Watch to see if she’s a horizontal (carpets) or vertical (furniture) scratcher and provide appropriately orientated, fixed scratch posts. Make sure the post doesn’t move when used, as a wobbly surface will put her off. Locate the posts by entrances and exits, and also beside her bed. (Have you ever noticed how on waking a cat stretches and scratches?)
First off, give your cat the largest tray you can find (maybe even a garage oil drip trap). Sit the tray in a quiet place, where the cat will be undisturbed when doing her business.
A truly outdoor cat may not understand what kitty litter is for, so put soil in the tray. As the cat becomes used to the idea of what to toilet in, you can slowly add litter and remove soil.
Cats need to hide, especially if they feel uncertain or threatened. In each room provide several hidey-holes, such as cardboard boxes or paper bags with the handles cut off. The safer the cat feels, the more quickly she will settle in, so don’t worry about hiding being a permanent thing.

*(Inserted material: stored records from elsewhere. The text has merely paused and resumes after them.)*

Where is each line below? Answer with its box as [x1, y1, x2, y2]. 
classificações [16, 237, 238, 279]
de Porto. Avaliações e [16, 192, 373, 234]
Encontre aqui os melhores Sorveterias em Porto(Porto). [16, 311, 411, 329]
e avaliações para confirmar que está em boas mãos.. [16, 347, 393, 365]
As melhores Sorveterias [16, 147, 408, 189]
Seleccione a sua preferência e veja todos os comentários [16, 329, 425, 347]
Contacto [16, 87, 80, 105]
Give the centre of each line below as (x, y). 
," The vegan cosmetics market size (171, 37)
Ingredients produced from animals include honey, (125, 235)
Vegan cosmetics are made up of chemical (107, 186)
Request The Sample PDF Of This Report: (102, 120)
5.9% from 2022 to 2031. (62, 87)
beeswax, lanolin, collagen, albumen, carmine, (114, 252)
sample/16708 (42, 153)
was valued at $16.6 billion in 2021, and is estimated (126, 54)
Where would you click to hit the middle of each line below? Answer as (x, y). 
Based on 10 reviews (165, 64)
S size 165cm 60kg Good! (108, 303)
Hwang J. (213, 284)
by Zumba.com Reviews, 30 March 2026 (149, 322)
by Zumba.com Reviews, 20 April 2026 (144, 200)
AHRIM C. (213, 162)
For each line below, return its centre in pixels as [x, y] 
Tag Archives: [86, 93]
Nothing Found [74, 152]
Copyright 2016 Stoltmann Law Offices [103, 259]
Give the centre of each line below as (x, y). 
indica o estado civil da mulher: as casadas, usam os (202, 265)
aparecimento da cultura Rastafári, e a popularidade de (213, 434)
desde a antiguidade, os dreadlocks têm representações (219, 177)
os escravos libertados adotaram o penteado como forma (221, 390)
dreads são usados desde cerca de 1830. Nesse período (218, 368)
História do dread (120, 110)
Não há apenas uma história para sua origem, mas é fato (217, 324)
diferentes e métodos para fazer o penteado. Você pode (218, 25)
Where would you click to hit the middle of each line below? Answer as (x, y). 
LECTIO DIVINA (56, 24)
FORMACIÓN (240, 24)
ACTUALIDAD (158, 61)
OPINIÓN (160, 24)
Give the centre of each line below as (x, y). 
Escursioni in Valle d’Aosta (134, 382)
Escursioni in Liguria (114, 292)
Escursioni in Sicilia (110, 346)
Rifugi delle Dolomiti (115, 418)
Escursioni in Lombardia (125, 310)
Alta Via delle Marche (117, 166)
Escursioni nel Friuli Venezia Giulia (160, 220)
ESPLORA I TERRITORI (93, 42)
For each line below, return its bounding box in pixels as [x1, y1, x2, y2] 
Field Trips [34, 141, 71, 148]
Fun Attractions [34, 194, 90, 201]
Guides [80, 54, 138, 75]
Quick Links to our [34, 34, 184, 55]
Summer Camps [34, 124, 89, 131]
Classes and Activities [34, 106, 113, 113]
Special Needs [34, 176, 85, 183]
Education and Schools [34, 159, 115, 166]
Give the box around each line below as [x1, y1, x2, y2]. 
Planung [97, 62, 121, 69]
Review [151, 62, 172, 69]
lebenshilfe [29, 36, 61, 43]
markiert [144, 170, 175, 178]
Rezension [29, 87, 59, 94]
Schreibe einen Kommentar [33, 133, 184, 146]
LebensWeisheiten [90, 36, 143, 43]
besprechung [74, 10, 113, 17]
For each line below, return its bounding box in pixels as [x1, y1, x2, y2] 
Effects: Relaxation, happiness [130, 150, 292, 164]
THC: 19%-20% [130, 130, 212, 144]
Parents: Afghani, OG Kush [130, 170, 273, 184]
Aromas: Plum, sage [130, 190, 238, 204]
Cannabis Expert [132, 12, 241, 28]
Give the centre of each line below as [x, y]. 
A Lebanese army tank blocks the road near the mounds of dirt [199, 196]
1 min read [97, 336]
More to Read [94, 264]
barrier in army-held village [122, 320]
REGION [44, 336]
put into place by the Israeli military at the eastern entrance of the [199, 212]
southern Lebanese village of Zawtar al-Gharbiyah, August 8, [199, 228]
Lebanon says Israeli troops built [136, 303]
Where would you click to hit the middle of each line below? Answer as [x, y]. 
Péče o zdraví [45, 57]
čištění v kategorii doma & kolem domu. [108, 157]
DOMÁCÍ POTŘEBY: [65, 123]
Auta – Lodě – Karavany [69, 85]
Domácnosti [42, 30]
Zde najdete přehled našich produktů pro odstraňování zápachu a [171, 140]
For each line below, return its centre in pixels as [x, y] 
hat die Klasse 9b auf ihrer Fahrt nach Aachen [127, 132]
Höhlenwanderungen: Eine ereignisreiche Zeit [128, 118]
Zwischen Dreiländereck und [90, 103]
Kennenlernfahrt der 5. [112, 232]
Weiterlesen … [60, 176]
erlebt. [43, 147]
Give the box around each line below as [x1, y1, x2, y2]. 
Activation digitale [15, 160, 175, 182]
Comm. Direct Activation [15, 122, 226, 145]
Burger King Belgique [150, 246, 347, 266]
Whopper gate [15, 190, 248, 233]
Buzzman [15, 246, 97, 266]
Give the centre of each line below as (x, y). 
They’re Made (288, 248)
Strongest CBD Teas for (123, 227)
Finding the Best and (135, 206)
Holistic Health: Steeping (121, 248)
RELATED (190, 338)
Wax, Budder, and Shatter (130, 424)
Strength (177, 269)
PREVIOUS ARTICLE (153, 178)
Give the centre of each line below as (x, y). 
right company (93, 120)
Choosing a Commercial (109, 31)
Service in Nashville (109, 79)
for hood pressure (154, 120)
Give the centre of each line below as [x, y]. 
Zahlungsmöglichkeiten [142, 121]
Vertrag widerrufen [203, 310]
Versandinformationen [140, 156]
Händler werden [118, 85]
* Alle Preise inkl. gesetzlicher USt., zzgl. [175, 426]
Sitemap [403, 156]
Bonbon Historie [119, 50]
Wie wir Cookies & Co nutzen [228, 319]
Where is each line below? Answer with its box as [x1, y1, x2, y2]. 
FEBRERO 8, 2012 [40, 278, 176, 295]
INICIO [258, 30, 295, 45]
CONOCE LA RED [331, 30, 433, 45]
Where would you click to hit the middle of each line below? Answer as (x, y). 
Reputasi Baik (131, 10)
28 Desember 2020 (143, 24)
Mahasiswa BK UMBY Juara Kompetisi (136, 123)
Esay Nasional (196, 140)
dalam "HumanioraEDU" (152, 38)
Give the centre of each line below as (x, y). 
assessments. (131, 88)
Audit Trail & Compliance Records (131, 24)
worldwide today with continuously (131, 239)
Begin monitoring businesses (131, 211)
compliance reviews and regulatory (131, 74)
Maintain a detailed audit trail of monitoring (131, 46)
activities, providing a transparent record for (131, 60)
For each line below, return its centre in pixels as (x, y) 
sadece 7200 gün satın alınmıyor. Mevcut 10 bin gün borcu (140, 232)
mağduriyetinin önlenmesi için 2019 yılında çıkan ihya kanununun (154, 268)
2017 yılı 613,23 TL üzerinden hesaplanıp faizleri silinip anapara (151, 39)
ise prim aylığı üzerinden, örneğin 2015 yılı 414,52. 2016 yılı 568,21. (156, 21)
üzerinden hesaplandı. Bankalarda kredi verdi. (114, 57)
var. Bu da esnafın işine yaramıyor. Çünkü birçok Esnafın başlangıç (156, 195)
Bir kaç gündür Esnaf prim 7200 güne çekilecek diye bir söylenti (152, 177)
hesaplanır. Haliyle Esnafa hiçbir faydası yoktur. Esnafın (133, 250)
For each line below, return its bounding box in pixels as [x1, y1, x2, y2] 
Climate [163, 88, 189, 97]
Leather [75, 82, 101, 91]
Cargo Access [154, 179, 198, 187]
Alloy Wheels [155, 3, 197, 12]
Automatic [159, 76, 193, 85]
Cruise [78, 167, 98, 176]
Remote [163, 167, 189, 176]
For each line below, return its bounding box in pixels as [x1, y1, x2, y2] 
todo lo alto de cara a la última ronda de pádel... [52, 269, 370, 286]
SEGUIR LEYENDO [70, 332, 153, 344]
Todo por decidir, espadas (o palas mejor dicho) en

Hunting isn’t just about catching food, it’s about mental stimulation. You can mimic hunting behaviour with regular play sessions chasing a wing-on-a-string or a laser pointer. In addition, consider using puzzle feeders so that she has to work for her food or hiding small amounts of food around the house so that she has to go looking for it – all of which provide valuable mental stimulation.
Cats are carnivores but they do like to chew and eat vegetation from time to time. Avoid kitty dining on your house plants (which you will already have carefully screened to make sure they aren’t toxic to cats) by providing trays of cat grass as a ready salad.
Remember, the golden rule when transitioning an outdoor cat to the indoors, is to look at things through a cat’s eyes, and then you won’t go far wrong.
Have you successfully transitioned an outdoor cat indoors? What are your tips for success?